As the title suggests, I will try to give you information about nonlinear fiber optics. I have been working on fiber optic systems for about 10 years as a researcher at a university. When it comes to place, it will be heavy math operations, but I will try to simplify it as much as possible. So let's get started.

1.1 Laser

The laser (LASER: Light Amplification by Stimulated Emission of Radiation) is a means by which the light is optically amplified depending on the excited emission. The most important difference of laser sources from other light sources is that they are both spatially and temporally in-phase (coherence). Stimulated emission is the key parameter for the coherence. Coherence of light wave is the correlation between the electric field intensities at different locations and times wikipedia. This coherence phenomena makes laser light goes to far away without distortion.
Actually, you know the laser from bars and discos...

DiscoBall.gif
giphy

Spatial coherence helps to travel long distances without dispersing light in laser sources. Temporal coherence is effective when the light has a narrow wavelength width. As you see the coherence figure, in time domain temporal coherence is important. For example daily light has a huge spectrum bandwidth so its coherence is so low then we call it incoherehent. But when you start to decrease the spectrum bandwidth of the source then you started get a coherent beam. Besides spatial coherence is about space.

coherence.jpg
http://keywordsuggest.org/gallery/1292029.html

1.2 Laser Gain

A general laser system has three main components. The first is the environment of the gain, another pump (which may be electrical or light), and finally the cavity. The cavity is designed to be a mirror on both sides. The mirror on the exit side has semi-transparent property to obtain an optical output.

cavity.png
wikipedia

The above components are not enough to form the laser. The gain in the laser cavity also needs to be more than loss. This is called the “threshold value”. In order to exceed this threshold, the light must be examined for interaction with the atoms in the system. In 1916, Einstein revealed three possible interactions. These are “absorption, spontaneous emission and stimulated emission".

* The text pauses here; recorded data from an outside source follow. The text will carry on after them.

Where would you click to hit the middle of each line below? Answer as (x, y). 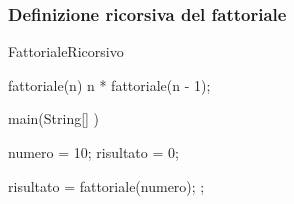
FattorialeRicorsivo (66, 51)
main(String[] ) (54, 118)
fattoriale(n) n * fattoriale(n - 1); (109, 84)
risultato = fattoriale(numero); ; (106, 185)
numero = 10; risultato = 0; (93, 152)

absorp-spontaneous-stimu.gif
http://www.equestionanswers.com/notes/laser.php

If the atom is at the lower energy level, photon absorption can occur. If the atom is at a higher energy level, a stimulated emission can occur which means that a new photon can be formed with the same characteristics as the incoming photon. In the case of spontaneous-emission, the atom in the upper level as energy emits a photon independently of itself.

Upto now, we learnt,
1- what the laser is,
2- what the main condition is to create a laser,
3- What the interactions are needed (Einstein's interaction).

For today this is enough because the second part will contain lots of mathematical equations. I do not want to tighten you so much. From now on, we will continue with levels of the laser systems (2-level, 3 level, 4 level). Then we will talk about types of laser such as solid state, chemical, fiber laser etc.

I hope, this is helpful. I am waiting your comments and questions.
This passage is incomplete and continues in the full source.